La trilogie Deptford a aidé Hilde Hinton à toute une période difficile de sa vie.
Il y avait des périodes où je me sentais isolé à Perth. Je regroupais, réinitialisais et je n'y avais pas beaucoup d'amis. La façon dont le papa nous élevait était une construction de personnage très. Cela nous a donné la possibilité de penser que vous pouvez tout faire. Il m'a dit de m'éloigner (de Melbourne) parce que ma vie n'allait nulle part. Ce fut aussi une année de guérison pour moi. Je n'ai jamais traité avec la mort de maman (elle est décédée par suicide à l'âge de 12 ans), et c'était une bonne idée de réinitialiser. Je suis revenu à Melbourne avec l'amour du monde et à nouveau une direction. »
Hilde Hinton est l'auteur de Le contraire de solitaire (Hachette Australie).
Geraldine Brooks
«J'ai découvert Pèlerin à Tinker Creek par Annie Dillard quand j'étais au début de la vingtaine. C'est une belle méditation par une femme qui était au début de la vingtaine et qui passe dans un lieu rural dans les collines de Virginie, aux États-Unis. Elle remarque des choses pendant un an – les animaux, les saisons, la façon dont la lumière frappe les montagnes et écrit à ce sujet avec grâce et signification.

Pilgrim à Tinker Creek a aidé Geraldine Brooks à comprendre la relation de l'homme à la nature.
C'est un livre que quelqu'un a donné à ma mère, et je lui rendais visite une fois et je l'ai retiré de l'étagère. À l'époque, je travaillais comme jeune journaliste sur Le Sydney Morning Herald et a eu la chance d'écrire sur les problèmes environnementaux. J'écrivais sur les militants de la nature, je fais des buissons de brousse et je ferais des voyages plus exigeants à écrire sur les développements proposés. J'ai pu faire du camping dans la neige et j'ai fait du rafting sur la rivière Franklin de Tasmanie.
Le livre m'a donné le sentiment d'être dans la nature et m'a appris ce que cela signifie pour les humains. Le livre m'a aidé à remarquer les choses à un niveau plus profond. Je ne suis pas une personne religieuse, mais il y a quelque chose de «religieux adjacent» qui vient d'être dans la nature. »

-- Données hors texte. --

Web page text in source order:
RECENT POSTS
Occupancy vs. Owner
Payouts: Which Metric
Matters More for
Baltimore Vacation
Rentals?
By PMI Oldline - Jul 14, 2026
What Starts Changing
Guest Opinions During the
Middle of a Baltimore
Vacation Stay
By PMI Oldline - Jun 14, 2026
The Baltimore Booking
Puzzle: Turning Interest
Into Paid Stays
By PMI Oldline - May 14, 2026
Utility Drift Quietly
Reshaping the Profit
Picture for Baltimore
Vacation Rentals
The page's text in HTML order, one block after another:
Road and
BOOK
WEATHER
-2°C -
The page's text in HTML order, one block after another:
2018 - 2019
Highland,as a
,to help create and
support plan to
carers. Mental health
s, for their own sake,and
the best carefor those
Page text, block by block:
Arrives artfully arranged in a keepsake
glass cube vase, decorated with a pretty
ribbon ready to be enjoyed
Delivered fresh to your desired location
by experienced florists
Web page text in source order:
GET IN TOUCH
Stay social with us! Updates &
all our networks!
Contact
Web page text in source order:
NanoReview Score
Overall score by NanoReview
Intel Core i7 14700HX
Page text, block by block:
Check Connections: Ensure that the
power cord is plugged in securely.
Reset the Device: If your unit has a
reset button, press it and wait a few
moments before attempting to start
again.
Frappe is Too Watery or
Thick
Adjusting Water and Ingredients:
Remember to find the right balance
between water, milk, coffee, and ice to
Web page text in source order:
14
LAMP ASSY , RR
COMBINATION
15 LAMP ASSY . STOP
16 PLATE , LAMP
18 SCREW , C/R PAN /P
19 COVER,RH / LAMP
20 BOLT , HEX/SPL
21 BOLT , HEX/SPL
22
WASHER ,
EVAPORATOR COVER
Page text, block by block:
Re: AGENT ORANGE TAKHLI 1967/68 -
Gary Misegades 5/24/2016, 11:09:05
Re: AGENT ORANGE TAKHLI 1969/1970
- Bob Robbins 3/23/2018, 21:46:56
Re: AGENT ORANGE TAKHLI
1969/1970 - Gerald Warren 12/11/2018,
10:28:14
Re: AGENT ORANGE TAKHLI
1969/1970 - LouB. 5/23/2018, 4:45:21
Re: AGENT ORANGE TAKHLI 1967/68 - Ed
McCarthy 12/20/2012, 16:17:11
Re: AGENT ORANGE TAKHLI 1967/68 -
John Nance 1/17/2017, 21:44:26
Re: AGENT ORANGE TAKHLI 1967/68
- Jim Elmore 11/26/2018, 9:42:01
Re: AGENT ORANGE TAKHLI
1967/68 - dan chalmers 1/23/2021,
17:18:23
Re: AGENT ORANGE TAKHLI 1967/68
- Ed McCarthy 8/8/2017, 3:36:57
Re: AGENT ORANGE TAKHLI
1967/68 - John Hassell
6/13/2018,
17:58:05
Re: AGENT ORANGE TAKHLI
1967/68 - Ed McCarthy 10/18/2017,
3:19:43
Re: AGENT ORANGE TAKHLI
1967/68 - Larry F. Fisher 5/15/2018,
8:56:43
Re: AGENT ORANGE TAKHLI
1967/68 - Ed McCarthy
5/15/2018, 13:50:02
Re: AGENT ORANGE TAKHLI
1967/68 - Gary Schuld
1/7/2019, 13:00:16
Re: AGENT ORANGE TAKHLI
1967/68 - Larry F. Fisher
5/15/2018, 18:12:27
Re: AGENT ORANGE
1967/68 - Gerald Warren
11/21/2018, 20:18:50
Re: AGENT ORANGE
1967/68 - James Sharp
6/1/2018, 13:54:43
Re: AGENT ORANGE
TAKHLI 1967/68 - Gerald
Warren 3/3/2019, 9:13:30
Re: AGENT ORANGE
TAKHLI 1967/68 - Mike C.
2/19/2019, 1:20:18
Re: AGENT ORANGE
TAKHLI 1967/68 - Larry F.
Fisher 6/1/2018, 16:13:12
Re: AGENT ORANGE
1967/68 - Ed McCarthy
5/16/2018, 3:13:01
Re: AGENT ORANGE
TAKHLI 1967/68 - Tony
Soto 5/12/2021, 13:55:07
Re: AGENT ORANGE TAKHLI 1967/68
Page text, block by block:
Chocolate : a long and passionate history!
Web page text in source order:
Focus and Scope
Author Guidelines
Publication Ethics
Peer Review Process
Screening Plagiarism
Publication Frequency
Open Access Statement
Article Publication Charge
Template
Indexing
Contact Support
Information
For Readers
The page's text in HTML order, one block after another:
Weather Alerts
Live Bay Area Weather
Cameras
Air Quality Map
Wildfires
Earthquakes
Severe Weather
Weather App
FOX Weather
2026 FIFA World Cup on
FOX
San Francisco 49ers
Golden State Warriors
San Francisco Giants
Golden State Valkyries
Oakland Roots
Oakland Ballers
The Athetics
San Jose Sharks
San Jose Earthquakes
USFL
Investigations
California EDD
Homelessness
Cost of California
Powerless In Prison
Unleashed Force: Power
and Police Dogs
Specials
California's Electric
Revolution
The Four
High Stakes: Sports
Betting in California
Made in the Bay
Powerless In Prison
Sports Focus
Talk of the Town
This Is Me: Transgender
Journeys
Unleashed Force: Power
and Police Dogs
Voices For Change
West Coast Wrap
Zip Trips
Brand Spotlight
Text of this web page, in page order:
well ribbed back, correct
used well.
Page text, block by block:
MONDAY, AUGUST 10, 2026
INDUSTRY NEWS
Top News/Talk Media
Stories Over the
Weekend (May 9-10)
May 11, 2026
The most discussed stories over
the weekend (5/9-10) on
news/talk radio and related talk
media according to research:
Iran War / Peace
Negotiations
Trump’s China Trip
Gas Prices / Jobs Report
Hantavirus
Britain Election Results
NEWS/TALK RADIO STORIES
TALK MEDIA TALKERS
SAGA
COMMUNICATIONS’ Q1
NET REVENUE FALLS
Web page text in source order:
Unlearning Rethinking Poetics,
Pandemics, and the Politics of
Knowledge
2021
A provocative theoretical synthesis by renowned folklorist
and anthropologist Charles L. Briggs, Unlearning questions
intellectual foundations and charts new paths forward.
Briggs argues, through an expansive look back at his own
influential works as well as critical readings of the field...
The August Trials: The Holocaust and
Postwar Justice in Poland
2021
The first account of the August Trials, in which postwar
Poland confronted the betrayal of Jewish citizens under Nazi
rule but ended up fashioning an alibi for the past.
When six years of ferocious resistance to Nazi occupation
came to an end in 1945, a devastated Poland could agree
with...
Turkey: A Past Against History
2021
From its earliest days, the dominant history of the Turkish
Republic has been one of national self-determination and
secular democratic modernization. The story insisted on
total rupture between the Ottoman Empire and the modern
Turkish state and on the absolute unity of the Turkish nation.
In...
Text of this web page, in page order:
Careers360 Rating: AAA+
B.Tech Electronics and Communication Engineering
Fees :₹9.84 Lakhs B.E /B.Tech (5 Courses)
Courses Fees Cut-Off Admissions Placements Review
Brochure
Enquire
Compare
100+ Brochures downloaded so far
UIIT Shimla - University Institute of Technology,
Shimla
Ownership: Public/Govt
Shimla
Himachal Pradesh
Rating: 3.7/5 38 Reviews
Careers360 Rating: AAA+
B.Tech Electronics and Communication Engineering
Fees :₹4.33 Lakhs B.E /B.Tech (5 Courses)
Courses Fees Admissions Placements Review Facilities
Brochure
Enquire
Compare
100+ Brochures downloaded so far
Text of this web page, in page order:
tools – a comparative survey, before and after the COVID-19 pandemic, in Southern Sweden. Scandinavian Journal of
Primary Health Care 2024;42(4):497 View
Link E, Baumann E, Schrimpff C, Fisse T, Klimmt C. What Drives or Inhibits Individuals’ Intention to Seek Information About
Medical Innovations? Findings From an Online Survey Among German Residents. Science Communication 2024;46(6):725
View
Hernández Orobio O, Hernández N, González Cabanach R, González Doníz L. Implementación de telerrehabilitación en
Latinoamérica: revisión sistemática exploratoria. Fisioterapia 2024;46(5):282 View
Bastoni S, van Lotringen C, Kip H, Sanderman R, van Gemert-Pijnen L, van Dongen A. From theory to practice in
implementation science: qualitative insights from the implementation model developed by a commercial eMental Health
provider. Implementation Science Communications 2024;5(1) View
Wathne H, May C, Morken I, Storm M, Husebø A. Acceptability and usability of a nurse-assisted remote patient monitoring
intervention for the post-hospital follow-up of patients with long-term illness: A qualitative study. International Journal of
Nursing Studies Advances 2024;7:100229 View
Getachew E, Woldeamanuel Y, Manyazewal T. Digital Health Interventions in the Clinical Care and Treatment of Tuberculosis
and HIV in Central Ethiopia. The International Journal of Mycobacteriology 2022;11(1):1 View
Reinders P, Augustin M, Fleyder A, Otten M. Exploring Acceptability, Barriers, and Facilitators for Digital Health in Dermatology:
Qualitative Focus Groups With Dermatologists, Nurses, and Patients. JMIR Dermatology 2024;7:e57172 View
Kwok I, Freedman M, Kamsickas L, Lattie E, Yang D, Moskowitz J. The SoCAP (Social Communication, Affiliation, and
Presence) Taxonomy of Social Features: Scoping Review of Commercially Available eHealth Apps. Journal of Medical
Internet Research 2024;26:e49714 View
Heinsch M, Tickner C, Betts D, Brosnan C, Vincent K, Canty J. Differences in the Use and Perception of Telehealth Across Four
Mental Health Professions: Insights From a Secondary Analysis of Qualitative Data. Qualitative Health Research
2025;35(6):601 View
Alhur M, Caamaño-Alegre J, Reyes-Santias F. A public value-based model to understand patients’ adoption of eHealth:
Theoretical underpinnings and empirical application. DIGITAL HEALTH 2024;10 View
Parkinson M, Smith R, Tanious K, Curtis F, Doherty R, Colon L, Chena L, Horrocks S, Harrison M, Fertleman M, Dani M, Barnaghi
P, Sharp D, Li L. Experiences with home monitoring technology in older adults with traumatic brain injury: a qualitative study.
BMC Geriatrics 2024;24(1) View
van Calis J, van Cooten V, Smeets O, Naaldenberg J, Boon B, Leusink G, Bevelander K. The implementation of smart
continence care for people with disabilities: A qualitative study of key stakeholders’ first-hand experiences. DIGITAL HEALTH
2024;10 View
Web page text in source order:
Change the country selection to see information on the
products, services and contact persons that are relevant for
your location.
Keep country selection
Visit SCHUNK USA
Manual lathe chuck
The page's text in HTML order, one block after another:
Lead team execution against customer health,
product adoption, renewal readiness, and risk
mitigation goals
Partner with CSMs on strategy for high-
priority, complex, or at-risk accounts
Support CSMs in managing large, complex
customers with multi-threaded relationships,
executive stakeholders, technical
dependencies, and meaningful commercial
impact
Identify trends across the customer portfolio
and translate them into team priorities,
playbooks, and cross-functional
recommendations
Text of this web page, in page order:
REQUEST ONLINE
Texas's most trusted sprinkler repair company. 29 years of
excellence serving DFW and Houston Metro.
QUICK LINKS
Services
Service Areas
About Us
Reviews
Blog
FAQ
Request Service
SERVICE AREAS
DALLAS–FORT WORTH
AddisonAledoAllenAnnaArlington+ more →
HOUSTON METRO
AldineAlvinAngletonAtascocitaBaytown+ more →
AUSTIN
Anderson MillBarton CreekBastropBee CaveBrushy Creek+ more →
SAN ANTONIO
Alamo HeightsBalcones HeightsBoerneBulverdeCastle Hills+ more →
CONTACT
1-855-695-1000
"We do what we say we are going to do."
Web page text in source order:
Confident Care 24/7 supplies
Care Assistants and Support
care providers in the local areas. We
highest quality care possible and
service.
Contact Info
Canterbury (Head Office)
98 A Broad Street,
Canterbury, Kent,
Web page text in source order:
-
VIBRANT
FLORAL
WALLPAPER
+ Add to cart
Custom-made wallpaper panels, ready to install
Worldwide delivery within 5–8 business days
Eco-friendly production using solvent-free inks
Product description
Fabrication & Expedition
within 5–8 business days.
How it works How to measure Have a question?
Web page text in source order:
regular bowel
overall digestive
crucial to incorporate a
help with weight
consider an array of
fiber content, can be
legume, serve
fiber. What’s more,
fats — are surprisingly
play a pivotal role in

Geraldine Brooks est l'auteur de Jours commémoratifs (Hachette Australie).
Victoria Elizabeth Schwab
« Où se termine le trottoir par Shel Silverstein a infecté mon esprit avec rythme et cadence. Je suis quelqu'un qui a commencé à écrire de la poésie avant d'écrire mon premier roman plusieurs années plus tard. Je voulais voir si je pouvais infecter la prose avec un compteur poétique et l'utiliser comme un moyen de faire ressortir ma voix sur la page.

Là où le trottoir se termine a donné à Victoria Elizabth schwab son amour de la netteté et de la poésie.Crédit: Jenna Maurice
Je suis un enfant unique et mes parents me lisent des poèmes tous les soirs avant de me coucher. Shel Silverstein a été la première voix dans ma tête. La combinaison de matériau sombre véhiculé avec un mètre enfantin m'a intrigué. Au moment où j'avais neuf ans, je penserais dans le mètre et les couplets de rimes. Je devrais lisser mon écriture pour que cela ait l'air normal pour tout le monde.
À ce jour, lorsque j'écris, je suis très conscient de la montée et de la chute d'une phrase et d'un rythme syllabique d'une phrase. Chacun de mes romans a une phrase centrale qui existe pour moi, et moi seul. Pour mon prochain travail, il y a un poème au début. La phrase est: «Enterrer mes os dans le sol de minuit».
Ayant grandi avec la poésie, je pense toujours à la musicalité d'une phrase, et je dois cela à Shel. Son travail avait également une profondeur profonde; Ce n'était pas seulement ludique, il faisait aussi sombre. L'attrait sinistre s'est manifesté dans tous mes livres. J'ai lu toutes ses collections de poésie jusqu'à ce qu'elles se tournent presque en poussière. »
Victoria Elizabeth Schwab est l'auteur de Enterrer nos os dans le sol de minuit (Pan Macmillan Australie).